* **PROBLEM DESCRIPTION**
Every line of the following records that includes "Canada" should be copied.

* **PROVIDED RECORDS**
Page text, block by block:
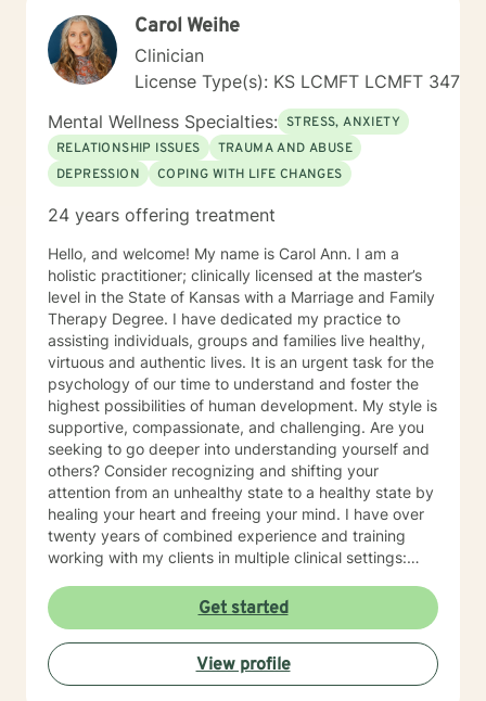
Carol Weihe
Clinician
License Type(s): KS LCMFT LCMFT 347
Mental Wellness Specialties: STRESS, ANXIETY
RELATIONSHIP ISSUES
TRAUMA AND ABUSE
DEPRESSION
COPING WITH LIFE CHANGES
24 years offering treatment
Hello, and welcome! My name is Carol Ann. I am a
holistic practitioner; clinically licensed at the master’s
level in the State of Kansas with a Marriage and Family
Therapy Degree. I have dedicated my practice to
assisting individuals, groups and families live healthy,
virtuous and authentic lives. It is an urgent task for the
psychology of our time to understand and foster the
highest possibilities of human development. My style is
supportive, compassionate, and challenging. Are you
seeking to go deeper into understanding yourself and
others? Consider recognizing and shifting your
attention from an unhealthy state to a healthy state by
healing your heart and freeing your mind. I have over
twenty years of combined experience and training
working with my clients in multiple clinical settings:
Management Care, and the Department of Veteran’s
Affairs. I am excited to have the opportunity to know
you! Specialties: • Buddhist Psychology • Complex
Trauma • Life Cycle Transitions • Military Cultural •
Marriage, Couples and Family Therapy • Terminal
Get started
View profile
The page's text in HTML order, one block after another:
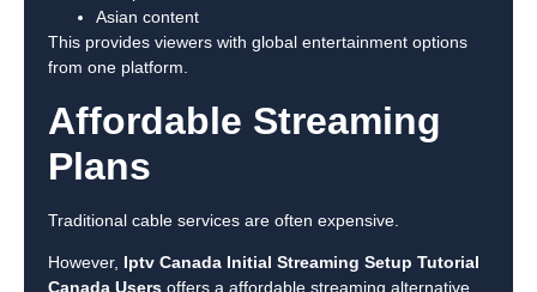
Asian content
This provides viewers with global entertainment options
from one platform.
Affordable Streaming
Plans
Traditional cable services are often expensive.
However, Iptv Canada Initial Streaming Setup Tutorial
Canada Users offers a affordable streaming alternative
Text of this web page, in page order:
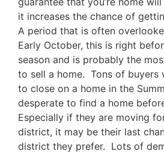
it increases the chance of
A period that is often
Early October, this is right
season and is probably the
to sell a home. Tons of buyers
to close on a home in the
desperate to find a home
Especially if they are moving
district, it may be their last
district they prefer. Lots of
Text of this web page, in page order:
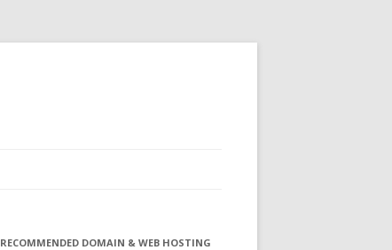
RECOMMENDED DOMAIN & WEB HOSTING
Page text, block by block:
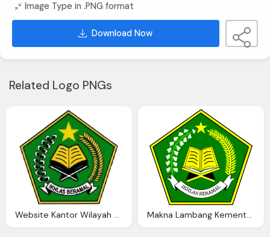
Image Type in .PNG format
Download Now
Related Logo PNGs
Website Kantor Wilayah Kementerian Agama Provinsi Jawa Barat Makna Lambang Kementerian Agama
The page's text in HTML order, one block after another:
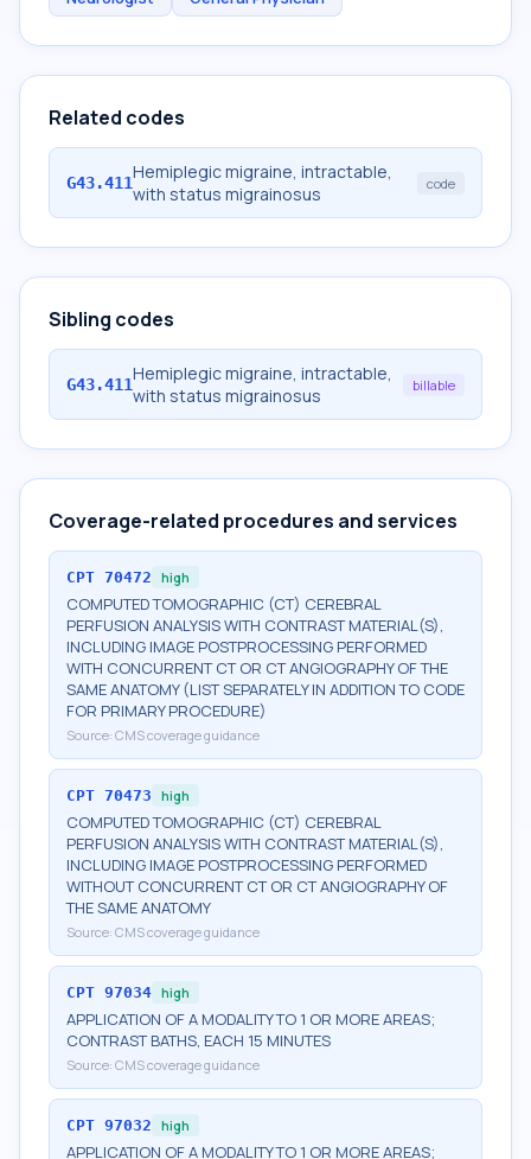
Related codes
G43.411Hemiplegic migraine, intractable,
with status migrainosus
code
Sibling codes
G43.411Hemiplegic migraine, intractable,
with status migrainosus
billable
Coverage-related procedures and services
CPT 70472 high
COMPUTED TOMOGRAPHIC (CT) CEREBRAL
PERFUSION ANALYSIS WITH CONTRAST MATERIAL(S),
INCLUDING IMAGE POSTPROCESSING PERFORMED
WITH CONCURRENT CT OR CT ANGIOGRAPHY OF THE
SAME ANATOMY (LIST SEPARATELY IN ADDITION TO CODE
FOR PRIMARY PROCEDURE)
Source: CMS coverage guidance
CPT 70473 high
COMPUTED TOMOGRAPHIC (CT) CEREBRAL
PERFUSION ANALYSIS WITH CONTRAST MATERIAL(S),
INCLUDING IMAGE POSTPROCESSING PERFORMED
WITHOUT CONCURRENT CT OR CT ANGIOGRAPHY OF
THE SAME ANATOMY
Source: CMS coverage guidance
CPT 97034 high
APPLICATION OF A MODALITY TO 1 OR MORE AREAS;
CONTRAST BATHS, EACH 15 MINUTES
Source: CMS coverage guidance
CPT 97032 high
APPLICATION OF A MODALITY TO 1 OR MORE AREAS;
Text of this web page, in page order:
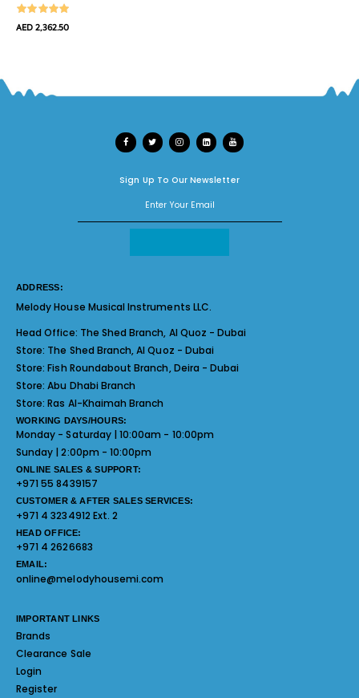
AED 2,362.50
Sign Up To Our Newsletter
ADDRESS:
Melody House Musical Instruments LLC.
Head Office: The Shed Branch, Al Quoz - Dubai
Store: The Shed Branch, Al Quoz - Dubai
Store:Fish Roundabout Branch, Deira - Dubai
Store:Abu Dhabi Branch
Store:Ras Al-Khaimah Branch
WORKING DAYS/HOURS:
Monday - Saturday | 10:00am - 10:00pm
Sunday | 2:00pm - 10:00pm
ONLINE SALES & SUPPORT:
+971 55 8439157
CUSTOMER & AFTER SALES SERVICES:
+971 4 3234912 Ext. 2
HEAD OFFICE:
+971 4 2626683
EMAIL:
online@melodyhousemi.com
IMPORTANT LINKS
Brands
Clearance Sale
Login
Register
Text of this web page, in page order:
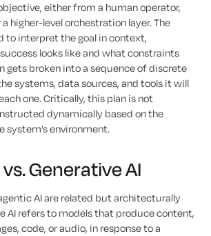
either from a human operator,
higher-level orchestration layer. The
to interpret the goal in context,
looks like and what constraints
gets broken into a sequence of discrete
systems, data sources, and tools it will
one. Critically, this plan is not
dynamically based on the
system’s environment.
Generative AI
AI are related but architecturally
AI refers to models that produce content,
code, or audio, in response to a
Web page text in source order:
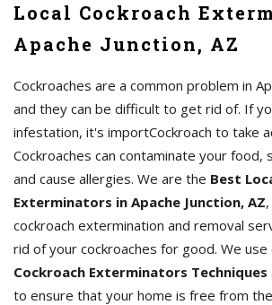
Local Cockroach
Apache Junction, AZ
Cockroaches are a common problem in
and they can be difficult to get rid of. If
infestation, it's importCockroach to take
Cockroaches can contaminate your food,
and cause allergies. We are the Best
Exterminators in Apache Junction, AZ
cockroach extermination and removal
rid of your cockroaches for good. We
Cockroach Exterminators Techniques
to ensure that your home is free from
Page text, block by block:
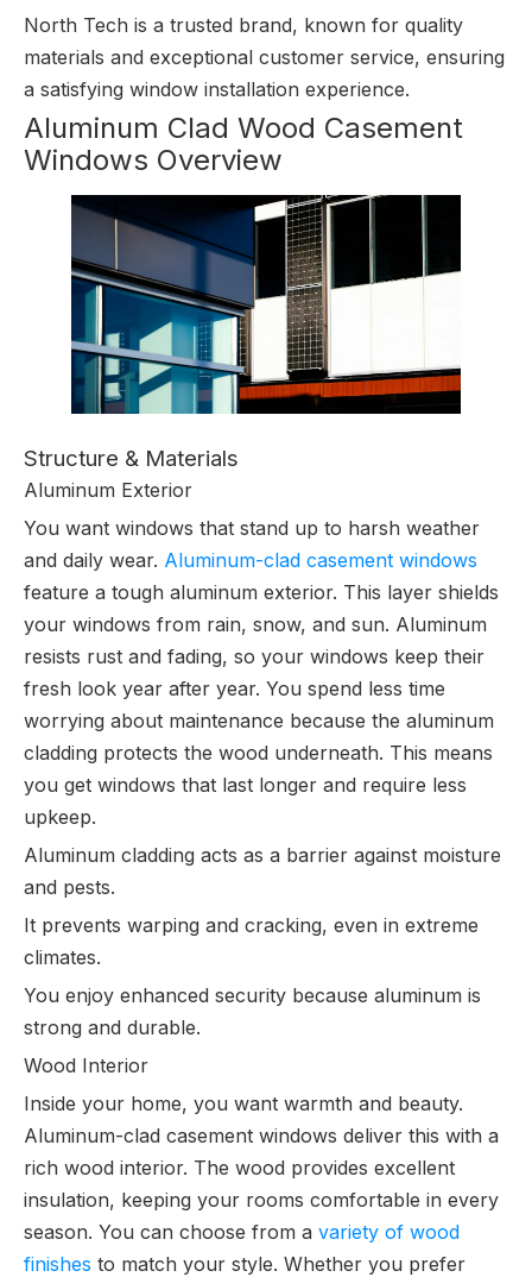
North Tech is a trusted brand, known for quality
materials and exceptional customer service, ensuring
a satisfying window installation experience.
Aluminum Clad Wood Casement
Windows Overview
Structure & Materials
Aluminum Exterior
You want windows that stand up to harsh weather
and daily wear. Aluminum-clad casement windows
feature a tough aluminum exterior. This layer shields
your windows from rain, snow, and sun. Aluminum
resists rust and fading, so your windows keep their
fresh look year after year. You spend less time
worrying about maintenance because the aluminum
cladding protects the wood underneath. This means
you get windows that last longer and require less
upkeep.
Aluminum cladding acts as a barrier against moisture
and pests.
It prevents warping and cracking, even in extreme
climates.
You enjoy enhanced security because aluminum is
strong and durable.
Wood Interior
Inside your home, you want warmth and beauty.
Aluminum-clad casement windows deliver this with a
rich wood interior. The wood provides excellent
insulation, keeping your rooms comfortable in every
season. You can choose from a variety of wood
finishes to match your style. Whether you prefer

* **EXPECTED ANSWER**
However, Iptv Canada Initial Streaming Setup Tutorial
Canada Users offers a affordable streaming alternative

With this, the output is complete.